PROBLEM DESCRIPTION -> Lines before the one containing "Funcionalidades: Criar, atualizar, cancelar" are to be skipped; reproduce that line and the rest of the records below exactly.

Stored items from a collection:
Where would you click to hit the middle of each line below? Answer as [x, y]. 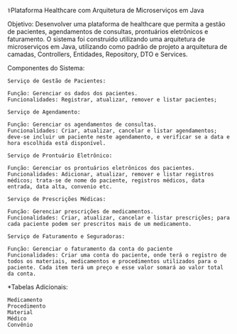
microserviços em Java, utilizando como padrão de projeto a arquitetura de [117, 47]
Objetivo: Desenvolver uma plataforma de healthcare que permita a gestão [116, 24]
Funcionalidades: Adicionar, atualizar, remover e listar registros [111, 174]
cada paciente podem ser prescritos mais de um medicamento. [100, 224]
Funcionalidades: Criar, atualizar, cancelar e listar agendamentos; [112, 131]
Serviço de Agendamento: [44, 112]
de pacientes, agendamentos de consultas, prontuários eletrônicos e [108, 32]
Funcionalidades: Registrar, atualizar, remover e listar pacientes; [112, 99]

ANSWER SPACE ->
Funcionalidades: Criar, atualizar, cancelar e listar agendamentos; [112, 131]
Serviço de Agendamento: [44, 112]
de pacientes, agendamentos de consultas, prontuários eletrônicos e [108, 32]
Funcionalidades: Registrar, atualizar, remover e listar pacientes; [112, 99]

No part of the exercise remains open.